The levy of GST will improve the ability of corporates to spend on advertising, according to a recent report by Kotak Mutual Fund. The report said GST could reduce the cost of advertisement and lead to an increase in spending by firms intent on promoting their products. Companies that gain from the lower cost could plough back the money in advertising, thereby increasing their ad spend by about 10 per cent.

One of the published reports pointed that GST will lead to an additional volume of media spends as it will reduce the cost of creating an ad. The report released by Kotak Mutual Fund points that the companies which gain from the lower cost od creating a creative will likely plough back it in advertising, increasing their ad spending by about 10%, or more than Rs 5,000 crore, over the previously projected 10-12% growth for this fiscal year. 

As per the model GST law tabled by the Government, expenses incurred on advertising will be available for input credit on taxes paid on advertisements, however, under current taxation laws, advertising spend is treated as manufacturing expense and no input credit on sales tax and VAT is available. On the other hand, the industry is unanimously happy that it will bring transparency in the system which will benefit everybody.

While the overall ad spends will continue to grow after GST gets implemented, in-film and in-cinema advertising may face a challenging time due to continued high tax rates. The Finance Ministry, in a statement, has stated that services by way of admission to entertainment events or cinematography films in cinema theatres will attract 28% GST with effect from July 1. 

As per an EY report:

The advertising budget for manufacturers will increase by one per cent as credit of Swachh Bharat Cess (SBC) at 0.5 per cent and Krishi Kalyan Cess (KKC) at 0.5 per cent was not available in the pre-GST regime. In GST, full credit of GST (either at five per cent on print advertisements or 18 per cent: on non-print advertisements) charged on the advertisement spent will be available.

The advertising budget for service providers will increase only by 0.5 per cent as in GST; full credit of GST (either at five per cent on print advertisements or 18 per cent on non-print advertisements) charged on the advertisement spent will be available.

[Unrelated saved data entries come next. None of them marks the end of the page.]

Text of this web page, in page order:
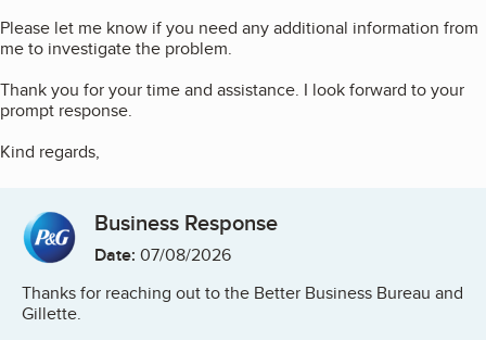
Please let me know if you need any additional information from
me to investigate the problem.
Thank you for your time and assistance. I look forward to your
prompt response.
Kind regards,
Business Response
Date: 07/08/2026
Thanks for reaching out to the Better Business Bureau and
Gillette.
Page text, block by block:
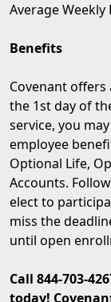
Average Weekly
Benefits
Covenant
the 1st day of
service, you
employee
Optional Life,
Accounts.
elect to
miss the
until open
Call 844-703-
today!
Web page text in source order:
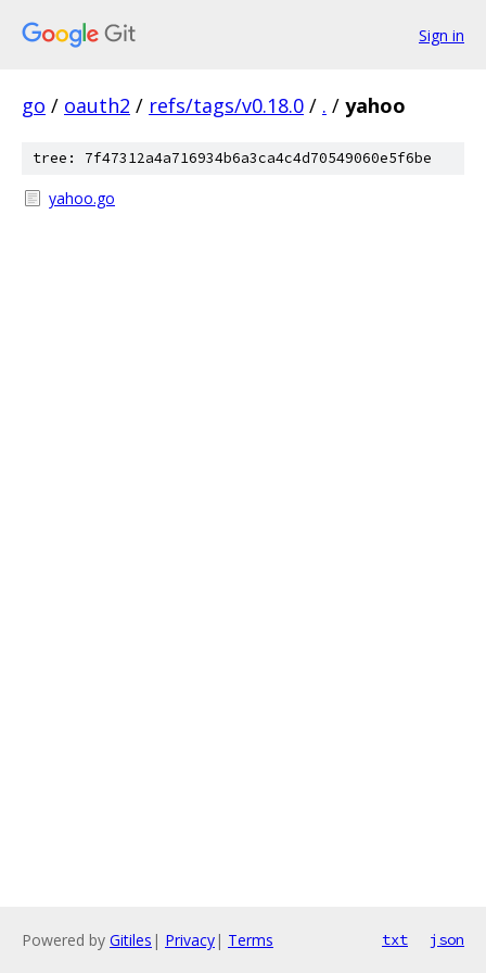
Sign in
go / oauth2 / refs/tags/v0.18.0 / . / yahoo
tree: 7f47312a4a716934b6a3ca4c4d70549060e5f6be
yahoo.go
Powered by Gitiles | Privacy| Terms txt json
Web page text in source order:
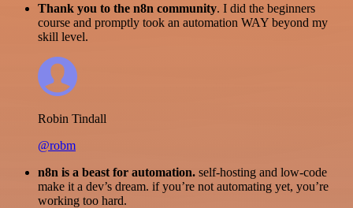
Thank you to the n8n community. I did the beginners
course and promptly took an automation WAY beyond my
skill level.
Robin Tindall
@robm
n8n is a beast for automation. self-hosting and low-code
make it a dev’s dream. if you’re not automating yet, you’re
working too hard.

Credit of Swachh Bharat Cess (SBC) at 0.5 per cent was not available in the pre-GST regime.

For traders, the advertising budget will increase by 15 per cent as credit of service tax at 14 per cent, Swachh Bharat Cess (SBC) at 0.5 per cent and Krishi Kalyan Cess (KKC) at 0.5 per cent was not available in the pre-GST regime. In GST, full credit of GST (either at five per cent on print advertisements or 18 per cent on non-print advertisements) charged on the advertisement spent will be available.

GST’s impact on industry-wise spendings on advertisement as per an E Y report:

FMCG and consumer durables and automobile sectors will be able to advertise more in the same budget as cost of advertising will reduce because earlier most of the companies in FMCG sector had their factories set up in excise-free zones. Hence, in the pre-GST regime, FMCG sector was not eligible for full input tax credit. In the GST regime, the sector will be able to avail of full input tax credit as area-based exemptions are likely to be withdrawn.

Consumer durables and automobile sectors were engaged in import of manufactured durables. They were not eligible for input tax credit of service tax charge in the pre-GST regime as their output tax was only subjected to state VAT. In the GST regime, such companies would benefit from availing full input tax credit.

The news is not very good for the e-commerce, banking and finance sectors. Under the GST regime, banking sector companies will be able to advertise less in the same budget, as the effective cost of advertising will increase, while for e-commerce, depending on the working capital requirement of the company, advertising budget may increase/decrease.

Under the pre-GST regime, e-commerce companies were eligible to claim input tax credit of service tax charged on advertisements. However, loss-making e-commerce companies having accumulated credit balances on account of huge advertisement spends would be negatively impacted. This is because the accumulated credit would increase in GST on account of increase in rate of tax on print and non-print advertisements.

Under the pre-GST regime, the banking sector was suffering partial reversal on their input tax credit. Under GST, banks would continue to reverse partial input tax credit. Thus, the impact would be negative as the rate of tax has increased on print and non-print advertisements.

Depending on the proportion of sale of under-construction properties vis-à-vis completed properties, real estate advertisers will be able to advertise more (in case of proportion of 'under construction' properties is more) in the same budget as the cost of advertising will increase or reduce accordingly.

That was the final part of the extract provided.